Segment Open
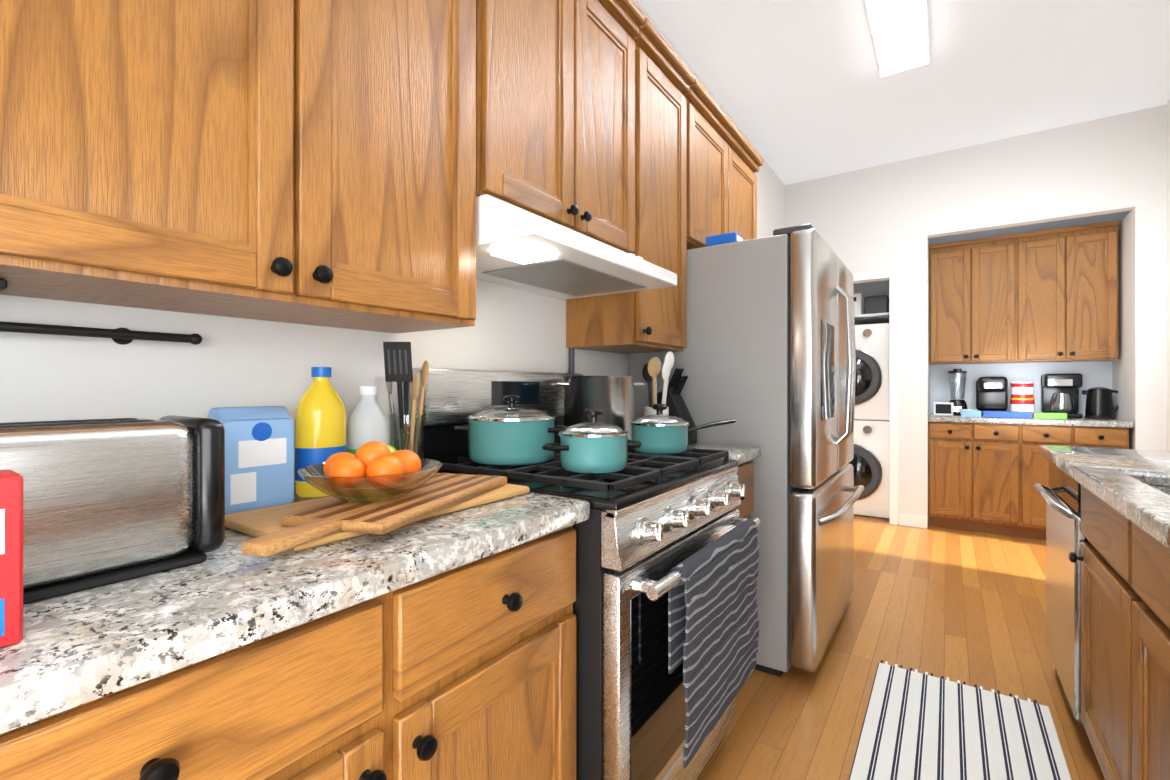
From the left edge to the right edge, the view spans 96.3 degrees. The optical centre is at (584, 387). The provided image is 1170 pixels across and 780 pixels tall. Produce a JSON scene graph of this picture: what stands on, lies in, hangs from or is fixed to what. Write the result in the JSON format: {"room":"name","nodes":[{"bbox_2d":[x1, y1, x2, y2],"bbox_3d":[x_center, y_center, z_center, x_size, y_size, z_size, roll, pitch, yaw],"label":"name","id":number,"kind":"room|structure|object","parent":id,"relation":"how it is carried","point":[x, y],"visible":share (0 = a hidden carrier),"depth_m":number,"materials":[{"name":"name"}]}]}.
{"room":"kitchen","nodes":[
{"label":"kitchen","id":0,"kind":"room"},
{"bbox_2d":[0,0,784,482],"bbox_3d":[0.140,-0.375,2.518,0.120,3.050,8.120,0,0,35],"label":"wall","id":1,"kind":"structure","parent":0,"point":[234,362],"depth_m":1.13,"materials":[{"name":"white paint"}]},
{"bbox_2d":[0,321,201,344],"bbox_3d":[-1.066,-0.096,0.624,0.055,0.031,1.031,0,0,35],"label":"towel rail","id":2,"kind":"object","parent":1,"relation":"attached to","point":[122,336],"visible":0.98,"depth_m":0.91,"materials":[{"name":"black metal"}]},
{"bbox_2d":[0,0,475,332],"bbox_3d":[-0.620,-0.748,0.995,0.363,1.195,0.868,0,0,35],"label":"upper cabinet","id":3,"kind":"object","parent":1,"relation":"attached to","point":[309,162],"visible":1,"depth_m":0.86,"materials":[{"name":"brown wood"}]},
{"bbox_2d":[476,0,644,252],"bbox_3d":[-0.149,-0.910,1.673,0.363,0.870,0.768,0,0,35],"label":"upper cabinet","id":4,"kind":"object","parent":1,"relation":"attached to","point":[555,111],"visible":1,"depth_m":1.54,"materials":[{"name":"brown wood"}]},
{"bbox_2d":[476,194,676,299],"bbox_3d":[-0.098,-0.405,1.637,0.487,0.134,0.764,0,0,35],"label":"range hood","id":5,"kind":"object","parent":4,"relation":"attached to","point":[519,248],"visible":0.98,"depth_m":1.46,"materials":[{"name":"white metal"}]},
{"bbox_2d":[569,348,574,372],"bbox_3d":[-0.053,0.016,2.105,0.028,0.348,0.050,0,0,35],"label":"conduit","id":6,"kind":"object","parent":1,"relation":"attached to","point":[571,360],"visible":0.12,"depth_m":2.10,"materials":[{"name":"grey metal"}]},
{"bbox_2d":[566,17,694,353],"bbox_3d":[0.200,-0.752,2.178,0.363,1.185,0.444,0,0,35],"label":"upper cabinet","id":7,"kind":"object","parent":1,"relation":"attached to","point":[648,321],"visible":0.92,"depth_m":2.06,"materials":[{"name":"brown wood"}]},
{"bbox_2d":[684,77,762,249],"bbox_3d":[0.618,-0.997,2.780,0.363,0.695,1.006,0,0,35],"label":"upper cabinet","id":8,"kind":"object","parent":1,"relation":"attached to","point":[724,160],"visible":0.33,"depth_m":2.56,"materials":[{"name":"brown wood"}]},
{"bbox_3d":[-1.160,-0.748,0.215,0.363,1.195,1.012,0,0,35],"label":"upper cabinet","id":9,"kind":"object","parent":1,"relation":"attached to","visible":0},
{"bbox_2d":[0,278,6,290],"bbox_3d":[-1.022,-0.141,0.526,0.160,0.017,0.580,0,0,35],"label":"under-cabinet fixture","id":10,"kind":"object","parent":9,"relation":"attached to","point":[3,284],"visible":1,"depth_m":0.72,"materials":[{"name":"black"}]},
{"bbox_2d":[698,514,1104,779],"bbox_3d":[1.200,1.180,1.783,2.700,0.060,8.120,0,0,35],"label":"floor","id":11,"kind":"structure","parent":0,"point":[967,607],"depth_m":2.29,"materials":[{"name":"brown wood"}]},
{"bbox_2d":[0,575,447,779],"bbox_3d":[-0.677,0.712,0.688,0.617,0.876,0.681,0,0,35],"label":"base cabinet","id":12,"kind":"object","parent":11,"relation":"on","point":[441,647],"depth_m":0.63,"materials":[{"name":"brown wood"}]},
{"bbox_2d":[0,487,589,742],"bbox_3d":[-0.838,0.255,0.432,0.646,0.042,2.056,0,0,35],"label":"countertop","id":13,"kind":"structure","parent":12,"relation":"on","point":[78,652],"depth_m":0.59,"materials":[{"name":"white stone"}]},
{"bbox_2d":[0,469,22,647],"bbox_3d":[-0.602,0.156,0.394,0.051,0.155,0.242,0,0,35],"label":"box","id":14,"kind":"object","parent":13,"relation":"on","point":[11,557],"visible":1,"depth_m":0.47,"materials":[{"name":"red cardboard"}]},
{"bbox_2d":[0,415,224,603],"bbox_3d":[-0.671,0.138,0.593,0.174,0.192,0.450,0,0,35],"label":"toaster","id":15,"kind":"object","parent":13,"relation":"on","point":[108,501],"visible":1,"depth_m":0.62,"materials":[{"name":"silver metal"}]},
{"bbox_2d":[207,406,293,514],"bbox_3d":[-0.656,0.136,1.026,0.101,0.196,0.130,0,0,35],"label":"box","id":16,"kind":"object","parent":13,"relation":"on","point":[259,457],"visible":0.88,"depth_m":0.99,"materials":[{"name":"blue cardboard"}]},
{"bbox_2d":[295,367,346,496],"bbox_3d":[-0.584,0.094,1.161,0.090,0.279,0.106,0,0,35],"label":"oil bottle","id":17,"kind":"object","parent":13,"relation":"on","point":[320,427],"visible":0.9,"depth_m":1.12,"materials":[{"name":"yellow plastic"}]},
{"bbox_2d":[347,386,389,484],"bbox_3d":[-0.525,0.115,1.270,0.098,0.237,0.098,0,0,35],"label":"bottle","id":18,"kind":"object","parent":13,"relation":"on","point":[368,421],"visible":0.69,"depth_m":1.24,"materials":[{"name":"white plastic"}]},
{"bbox_2d":[225,473,529,556],"bbox_3d":[-0.363,0.216,0.975,0.341,0.035,0.581,0,0,35],"label":"cutting boards","id":19,"kind":"object","parent":13,"relation":"on","point":[296,526],"visible":0.9,"depth_m":0.86,"materials":[{"name":"brown wood"}]},
{"bbox_2d":[297,441,442,502],"bbox_3d":[-0.385,0.148,0.954,0.244,0.101,0.244,0,0,35],"label":"fruit bowl","id":20,"kind":"object","parent":19,"relation":"on","point":[388,472],"visible":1,"depth_m":0.90,"materials":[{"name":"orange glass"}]},
{"bbox_2d":[383,342,428,467],"bbox_3d":[-0.458,0.060,1.340,0.132,0.347,0.127,0,0,35],"label":"jar","id":21,"kind":"object","parent":13,"relation":"on","point":[398,361],"visible":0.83,"depth_m":1.32,"materials":[{"name":"clear glass"}]},
{"bbox_2d":[448,527,575,779],"bbox_3d":[-0.414,0.712,1.068,0.617,0.876,0.526,0,0,35],"label":"base cabinet","id":22,"kind":"object","parent":11,"relation":"on","point":[512,620],"depth_m":0.95,"materials":[{"name":"brown wood"}]},
{"bbox_2d":[408,367,759,779],"bbox_3d":[0.037,0.547,1.543,0.772,1.205,0.752,0,0,35],"label":"stove","id":23,"kind":"object","parent":11,"relation":"on","point":[665,609],"visible":0.65,"depth_m":1.22,"materials":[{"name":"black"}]},
{"bbox_2d":[453,395,569,465],"bbox_3d":[-0.203,0.111,1.453,0.298,0.180,0.246,0,0,35],"label":"pot","id":24,"kind":"object","parent":23,"relation":"on","point":[509,438],"visible":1,"depth_m":1.35,"materials":[{"name":"teal metal"}]},
{"bbox_2d":[542,408,641,472],"bbox_3d":[0.022,0.126,1.303,0.191,0.150,0.222,0,0,35],"label":"pot","id":25,"kind":"object","parent":23,"relation":"on","point":[589,449],"visible":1,"depth_m":1.24,"materials":[{"name":"teal metal"}]},
{"bbox_2d":[550,376,646,440],"bbox_3d":[0.049,0.081,1.833,0.285,0.240,0.266,0,0,35],"label":"stockpot","id":26,"kind":"object","parent":23,"relation":"on","point":[612,397],"visible":0.67,"depth_m":1.73,"materials":[{"name":"silver metal"}]},
{"bbox_2d":[631,404,735,453],"bbox_3d":[0.307,0.126,1.696,0.267,0.150,0.314,0,0,35],"label":"saucepan","id":27,"kind":"object","parent":23,"relation":"on","point":[662,436],"visible":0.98,"depth_m":1.60,"materials":[{"name":"teal metal"}]},
{"bbox_2d":[687,443,760,518],"bbox_3d":[0.315,0.693,2.091,0.650,0.915,0.450,0,0,35],"label":"base cabinet","id":28,"kind":"object","parent":11,"relation":"on","point":[743,456],"visible":0.1,"depth_m":2.02,"materials":[{"name":"brown wood"}]},
{"bbox_2d":[642,351,673,419],"bbox_3d":[0.299,0.042,2.154,0.130,0.384,0.113,0,0,35],"label":"utensil crock","id":29,"kind":"object","parent":28,"relation":"on","point":[651,369],"visible":0.69,"depth_m":2.13,"materials":[{"name":"white ceramic"}]},
{"bbox_2d":[657,368,696,443],"bbox_3d":[0.385,0.076,2.239,0.160,0.317,0.100,0,0,35],"label":"knife block","id":30,"kind":"object","parent":28,"relation":"on","point":[676,404],"visible":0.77,"depth_m":2.21,"materials":[{"name":"black"}]},
{"bbox_2d":[630,224,863,676],"bbox_3d":[0.854,0.258,2.609,0.889,1.785,0.990,0,0,35],"label":"fridge","id":31,"kind":"object","parent":11,"relation":"on","point":[765,359],"visible":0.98,"depth_m":2.11,"materials":[{"name":"grey metal"}]},
{"bbox_2d":[706,232,742,246],"bbox_3d":[0.629,-0.658,2.362,0.141,0.044,0.100,0,0,35],"label":"box","id":32,"kind":"object","parent":31,"relation":"on","point":[723,238],"visible":0.69,"depth_m":2.32,"materials":[{"name":"blue cardboard"}]},
{"bbox_2d":[848,323,888,518],"bbox_3d":[2.566,0.294,4.979,0.622,1.715,0.710,0,0,35],"label":"dryer","id":33,"kind":"object","parent":11,"relation":"on","point":[869,462],"visible":0.42,"depth_m":4.61,"materials":[{"name":"white metal"}]},
{"bbox_2d":[849,660,1071,779],"bbox_3d":[0.900,1.145,1.248,0.535,0.008,1.958,0,0,35],"label":"rug","id":34,"kind":"object","parent":11,"relation":"on","point":[916,725],"visible":1,"depth_m":1.72,"materials":[{"name":"white fabric"}]},
{"bbox_2d":[928,414,1133,540],"bbox_3d":[3.457,0.694,4.186,1.186,0.915,0.634,0,0,35],"label":"base cabinet","id":35,"kind":"object","parent":11,"relation":"on","point":[985,474],"visible":0.77,"depth_m":4.04,"materials":[{"name":"brown wood"}]},
{"bbox_2d":[933,402,952,415],"bbox_3d":[3.059,0.180,4.473,0.140,0.110,0.021,0,0,35],"label":"sign","id":36,"kind":"object","parent":35,"relation":"on","point":[942,408],"visible":1,"depth_m":4.47,"materials":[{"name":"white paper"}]},
{"bbox_2d":[948,369,967,414],"bbox_3d":[3.238,0.035,4.556,0.156,0.400,0.156,0,0,35],"label":"blender","id":37,"kind":"object","parent":35,"relation":"on","point":[959,404],"visible":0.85,"depth_m":4.52,"materials":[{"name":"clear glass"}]},
{"bbox_2d":[958,409,977,413],"bbox_3d":[3.147,0.208,4.303,0.136,0.055,0.136,0,0,35],"label":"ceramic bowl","id":38,"kind":"object","parent":35,"relation":"on","point":[966,410],"visible":0.35,"depth_m":4.33,"materials":[{"name":"white"}]},
{"bbox_2d":[976,377,1007,415],"bbox_3d":[3.405,0.073,4.385,0.210,0.325,0.292,0,0,35],"label":"air fryer","id":39,"kind":"object","parent":35,"relation":"on","point":[991,393],"visible":0.81,"depth_m":4.35,"materials":[{"name":"black plastic"}]},
{"bbox_2d":[961,410,1066,418],"bbox_3d":[3.319,0.210,4.076,0.644,0.050,0.079,0,0,31],"label":"boxes","id":40,"kind":"object","parent":35,"relation":"on","point":[1006,414],"visible":1,"depth_m":4.05,"materials":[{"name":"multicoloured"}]},
{"bbox_2d":[1010,382,1034,416],"bbox_3d":[3.601,0.094,4.317,0.160,0.282,0.160,0,0,35],"label":"cans","id":41,"kind":"object","parent":35,"relation":"on","point":[1022,398],"visible":0.9,"depth_m":4.26,"materials":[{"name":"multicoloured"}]},
{"bbox_2d":[1041,373,1082,417],"bbox_3d":[3.777,0.063,4.157,0.220,0.345,0.242,0,0,35],"label":"coffee maker","id":42,"kind":"object","parent":35,"relation":"on","point":[1059,393],"visible":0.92,"depth_m":4.12,"materials":[{"name":"black plastic"}]},
{"bbox_2d":[1082,387,1117,418],"bbox_3d":[3.973,0.115,4.023,0.236,0.240,0.164,0,0,35],"label":"kettle","id":43,"kind":"object","parent":35,"relation":"on","point":[1099,402],"visible":0.96,"depth_m":3.98,"materials":[{"name":"black metal"}]},
{"bbox_2d":[1042,465,1077,720],"bbox_3d":[1.932,0.715,1.680,0.610,0.870,0.672,0,0,35],"label":"dishwasher","id":44,"kind":"object","parent":11,"relation":"on","point":[1061,499],"depth_m":1.80,"materials":[{"name":"silver metal"}]},
{"bbox_2d":[1078,481,1169,779],"bbox_3d":[1.557,0.714,0.901,0.862,0.872,1.176,0,0,35],"label":"base cabinet","id":45,"kind":"object","parent":11,"relation":"on","point":[1108,577],"depth_m":1.23,"materials":[{"name":"brown wood"}]},
{"bbox_2d":[1040,445,1169,552],"bbox_3d":[1.082,0.255,0.241,0.890,0.042,4.050,0,0,35],"label":"countertop","id":46,"kind":"structure","parent":45,"relation":"on","point":[1120,479],"depth_m":1.44,"materials":[{"name":"white stone"}]},
{"bbox_2d":[636,0,1169,184],"bbox_3d":[1.200,-1.930,1.784,2.700,0.060,8.120,0,0,35],"label":"ceiling","id":47,"kind":"structure","parent":0,"point":[801,90],"depth_m":3.16,"materials":[{"name":"white paint"}]},
{"bbox_2d":[864,0,929,76],"bbox_3d":[1.508,-1.862,2.544,0.250,0.074,1.280,0,0,35],"label":"ceiling light","id":48,"kind":"object","parent":47,"relation":"attached to","point":[899,29],"visible":1,"depth_m":2.71,"materials":[{"name":"white"}]},
{"bbox_2d":[785,105,1165,522],"bbox_3d":[3.092,-0.374,4.512,2.460,3.050,0.720,0,0,35],"label":"wall","id":49,"kind":"structure","parent":0,"point":[1107,169],"depth_m":4.11,"materials":[{"name":"white paint"}]},
{"bbox_2d":[853,293,888,324],"bbox_3d":[2.647,-0.758,5.107,0.648,0.220,0.690,0,0,35],"label":"closet shelf","id":50,"kind":"object","parent":49,"relation":"attached to","point":[876,309],"visible":0.58,"depth_m":4.81,"materials":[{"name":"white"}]},
{"bbox_2d":[853,269,897,524],"bbox_3d":[2.303,0.079,4.611,0.780,2.145,0.016,0,0,35],"label":"trim","id":51,"kind":"structure","parent":49,"relation":"attached to","point":[892,275],"depth_m":4.41,"materials":[{"name":"white paint"}]},
{"bbox_2d":[898,513,927,528],"bbox_3d":[1.787,1.101,3.804,1.120,0.100,1.930,0,0,35],"label":"baseboard","id":52,"kind":"structure","parent":49,"relation":"attached to","point":[916,521],"depth_m":4.32,"materials":[{"name":"white"}]},
{"bbox_2d":[929,221,1118,364],"bbox_3d":[3.528,-0.719,4.303,1.166,1.020,0.356,0,0,35],"label":"upper cabinet","id":53,"kind":"object","parent":49,"relation":"attached to","point":[1050,295],"visible":1,"depth_m":4.15,"materials":[{"name":"brown wood"}]},
{"bbox_2d":[1166,100,1169,450],"bbox_3d":[2.295,-0.375,1.098,0.120,3.050,8.000,0,0,35],"label":"wall","id":54,"kind":"structure","parent":0,"point":[1168,276],"depth_m":3.48,"materials":[{"name":"white paint"}]}
]}

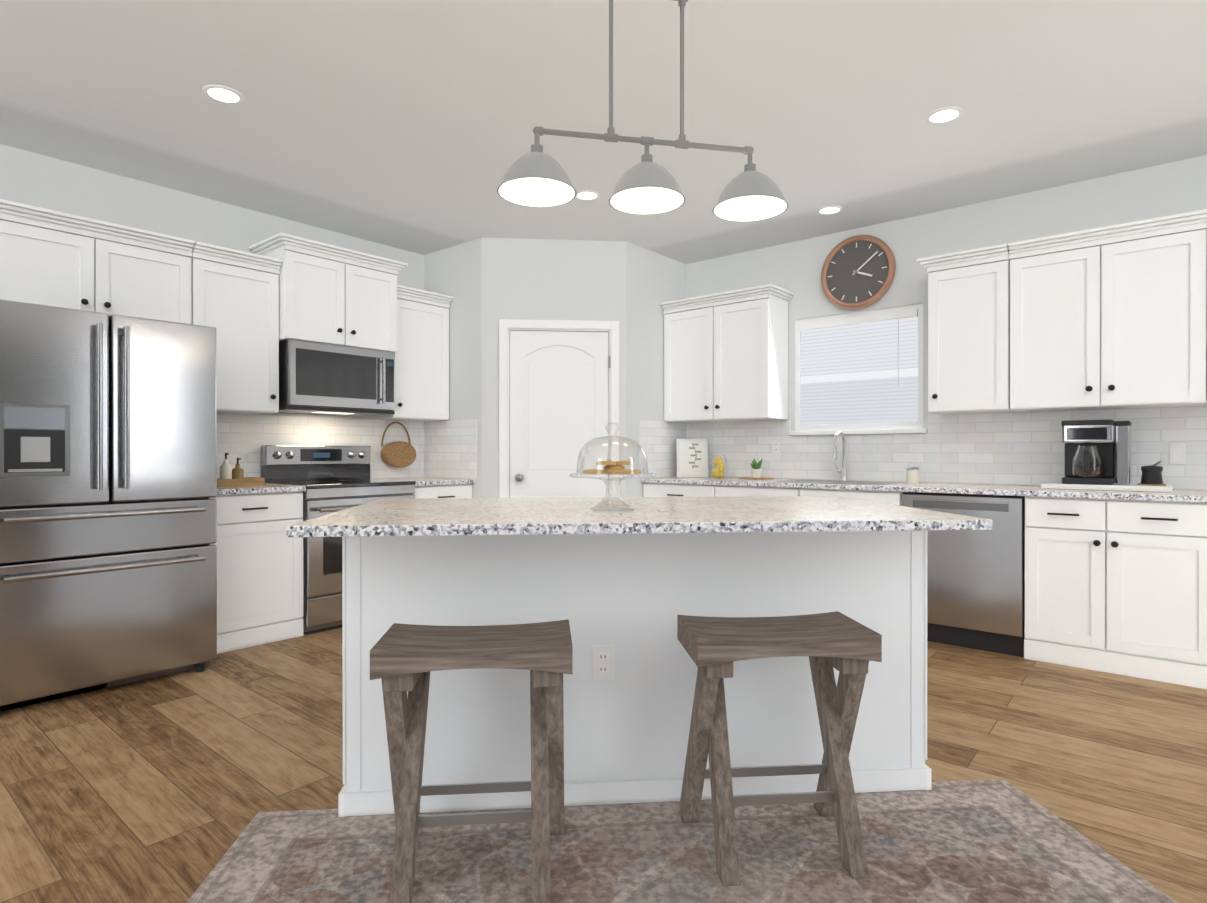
Segment Closed
Your assignment ::
For this exercise, return every line from the data that holds the string "paint".

Response for this exercise ::
{"bbox_2d":[0,0,784,482],"bbox_3d":[0.140,-0.375,2.518,0.120,3.050,8.120,0,0,35],"label":"wall","id":1,"kind":"structure","parent":0,"point":[234,362],"depth_m":1.13,"materials":[{"name":"white paint"}]},
{"bbox_2d":[636,0,1169,184],"bbox_3d":[1.200,-1.930,1.784,2.700,0.060,8.120,0,0,35],"label":"ceiling","id":47,"kind":"structure","parent":0,"point":[801,90],"depth_m":3.16,"materials":[{"name":"white paint"}]},
{"bbox_2d":[785,105,1165,522],"bbox_3d":[3.092,-0.374,4.512,2.460,3.050,0.720,0,0,35],"label":"wall","id":49,"kind":"structure","parent":0,"point":[1107,169],"depth_m":4.11,"materials":[{"name":"white paint"}]},
{"bbox_2d":[853,269,897,524],"bbox_3d":[2.303,0.079,4.611,0.780,2.145,0.016,0,0,35],"label":"trim","id":51,"kind":"structure","parent":49,"relation":"attached to","point":[892,275],"depth_m":4.41,"materials":[{"name":"white paint"}]},
{"bbox_2d":[1166,100,1169,450],"bbox_3d":[2.295,-0.375,1.098,0.120,3.050,8.000,0,0,35],"label":"wall","id":54,"kind":"structure","parent":0,"point":[1168,276],"depth_m":3.48,"materials":[{"name":"white paint"}]}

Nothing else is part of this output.